Как я и полагал, мы прошли через пропасть и очутились на другом конце ее, на огромной скале, так что я мог различить мрачную линию утесов на противоположной стороне. Большая часть равнины была возделана и огорожена каменной стеной от вторжения скота в чудесные сады и зеленеющие поля.
У меня не было времени разглядывать окрестности, так как нас окружила толпа и с любопытством разглядывала. Затем под предводительством начальников появились вооруженные люди, которые держали в руках мечи. Одежда их состояла из шкур леопарда. Это был, как я узнал, отряд телохранителей королевы.

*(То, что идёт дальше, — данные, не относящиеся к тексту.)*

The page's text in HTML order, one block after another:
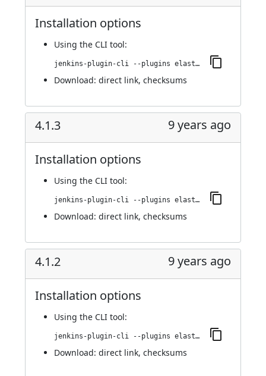
Installation options
Using the CLI tool:
jenkins-plugin-cli --plugins elasticbox:4.1.4
Download: direct link, checksums
4.1.3 9 years ago
Installation options
Using the CLI tool:
jenkins-plugin-cli --plugins elasticbox:4.1.3
Download: direct link, checksums
4.1.2 9 years ago
Installation options
Using the CLI tool:
jenkins-plugin-cli --plugins elasticbox:4.1.2
Download: direct link, checksums
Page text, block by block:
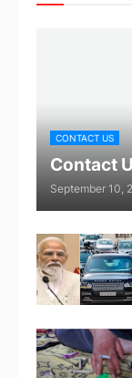
CONTACT US
Contact
September 10,
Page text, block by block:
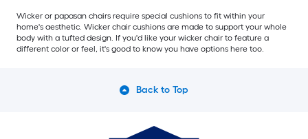
Wicker or papasan chairs require special cushions to fit within your
home's aesthetic. Wicker chair cushions are made to support your whole
body with a tufted design. If you'd like your wicker chair to feature a
different color or feel, it's good to know you have options here too.
Back to Top
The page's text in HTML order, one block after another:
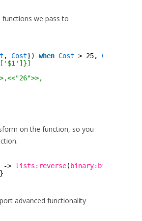
functions we pass to
, Cost}) when Cost > 25, Cost
on the function, so you
-> lists:reverse( binary:bin_to_list
advanced functionality
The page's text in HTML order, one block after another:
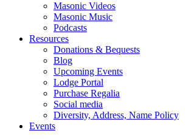
Masonic Videos
Masonic Music
Podcasts
Resources
Donations & Bequests
Blog
Upcoming Events
Lodge Portal
Purchase Regalia
Social media
Diversity, Address, Name Policy
Events
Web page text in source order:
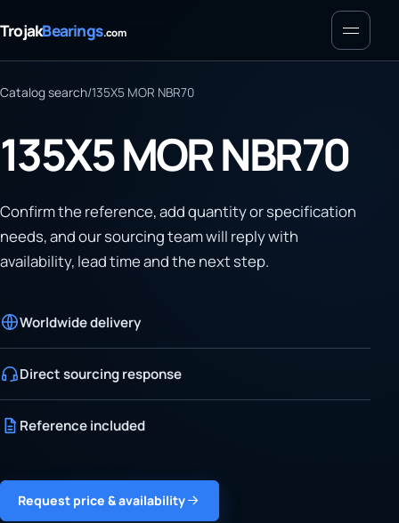
TrojakBearings.com Menu
Catalog search/135X5 MOR NBR70
135X5 MOR NBR70
Confirm the reference, add quantity or specification
needs, and our sourcing team will reply with
availability, lead time and the next step.
Worldwide delivery
Direct sourcing response
Reference included
Request price & availability
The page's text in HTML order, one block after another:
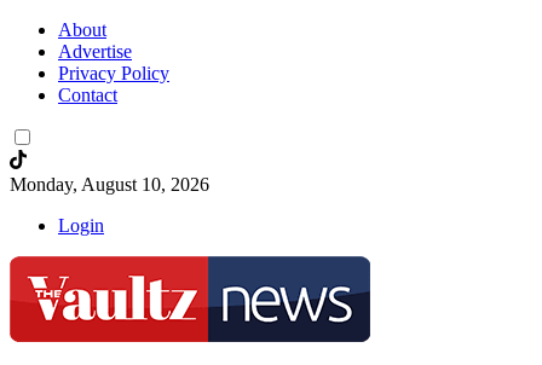
About
Advertise
Privacy Policy
Contact
Monday, August 10, 2026
Login
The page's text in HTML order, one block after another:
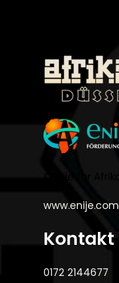
www.enije.com
Kontakt
0172 2144677

Начальник их подошел к Биллали, раскланялся и что-то спросил. Биллали’коротко ответил ему. Тогда стража повернула и направилась вдоль утеса, а наши носилки последовали за ними. Пройдя полмили, мы остановились у входа в ужасную и мрачную пещеру в 60 футов вышиной.
Биллали сошел с носилок и пригласил меня и Джона следовать за ним. Лео, конечно, был слишком болен для этого. Я повиновался и пошел в пещеру, наполовину озаренную лучами восходящего солнца. По стенам тускло мерцали лампы, словно газовые фонари на пустой лондонской улице.

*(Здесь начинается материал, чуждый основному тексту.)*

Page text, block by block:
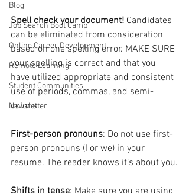
Blog
Job Search Boot Camp
Online Career Development
Remote Learning
Student Communities
Newsletter
Spell check your document! Candidates
can be eliminated from consideration
based on one spelling error. MAKE SURE
your spelling is correct and that you
have utilized appropriate and consistent
use of periods, commas, and semi-
colons.
First-person pronouns: Do not use first-
person pronouns (I or we) in your
resume. The reader knows it’s about you.
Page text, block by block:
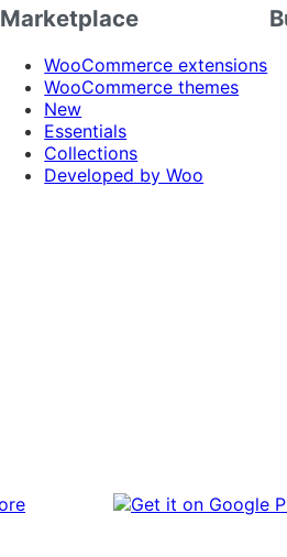
Marketplace
WooCommerce extensions
WooCommerce themes
New
Essentials
Collections
Developed by Woo
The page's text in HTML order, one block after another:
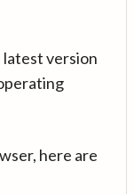
version
here are
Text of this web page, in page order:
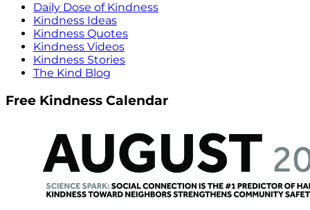
Daily Dose of Kindness
Kindness Ideas
Kindness Quotes
Kindness Videos
Kindness Stories
The Kind Blog
Free Kindness Calendar
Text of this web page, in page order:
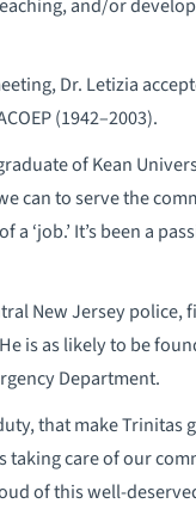
Dr. Letizia
(1942–2003).
of Kean
can to serve the
‘job.’ It’s been a
New Jersey police,
is as likely to be
Department.
that make Trinitas
taking care of our
of this well-

Первое, что я заметил – рисунки на стенах, изображавшие охотничьи подвиги и мучения преступников под раскаленным горшком.

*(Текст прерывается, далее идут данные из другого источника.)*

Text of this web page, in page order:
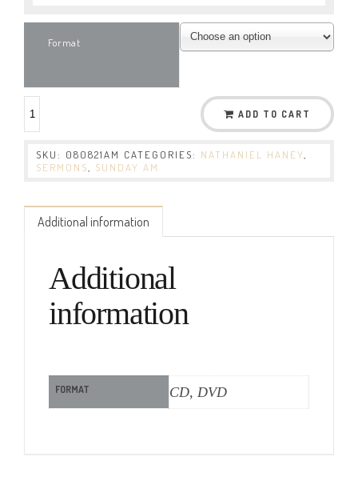
Format
ADD TO CART
SKU: 080821AM CATEGORIES: NATHANIEL HANEY
SERMONS
SUNDAY AM
Additional information
Additional
information
FORMAT CD, DVD
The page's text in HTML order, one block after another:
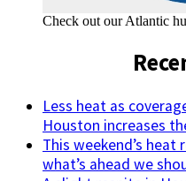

Последнее, вероятно, нередко практиковалось у дикарей. Сцен битвы встречалось очень мало, из чего я заключил, что этот народ нечасто подвергается нападению врагов, вероятно, в силу особенностей этой болотистой страны или собственной храбрости. Между рисунками я заметил странные надписи, но не мог разобрать их. Конечно, это были не греческие, не египетские, не еврейские и не ассирийские письмена, скорее всего они походили на китайские иероглифы.
Отряд телохранителей королевы остановился у входа в пещеру, чтобы пропустить нас туда. У входа нас встретил человек в белой одежде, который молча смиренно поклонился. Это был глухонемой.
На двадцать футов от входа в пещеру вправо и влево тянулась широкая галерея. У входа в левую галерею стояли два воина, из чего я заключил, что это, вероятно, вход в апартаменты королевы. Вход в правую галерею не был закрыт, и немой жестом пригласил нас последовать туда. Пройдя несколько ярдов по галерее, освещенной лампами, мы вошли в комнату с тяжелой занавесью у входа. Немой отвернул ее и провел нас в следующее помещение, вырубленное в скале, но ярко озаренное солнцем, к моему облегчению. В этой комнате находилось каменное ложе, сосуды с водой для мытья и леопардовые шкуры вместо одеял.
Здесь мы оставили Лео и Устану. Я заметил, что немой бросил на нее острый взгляд, как бы спрашивая: кто ты такая и зачем пришла сюда?
Затем он провел нас в следующую такую же комнату, которую занял Джон, а потом указал еще две, в которых разместились мы с Биллали.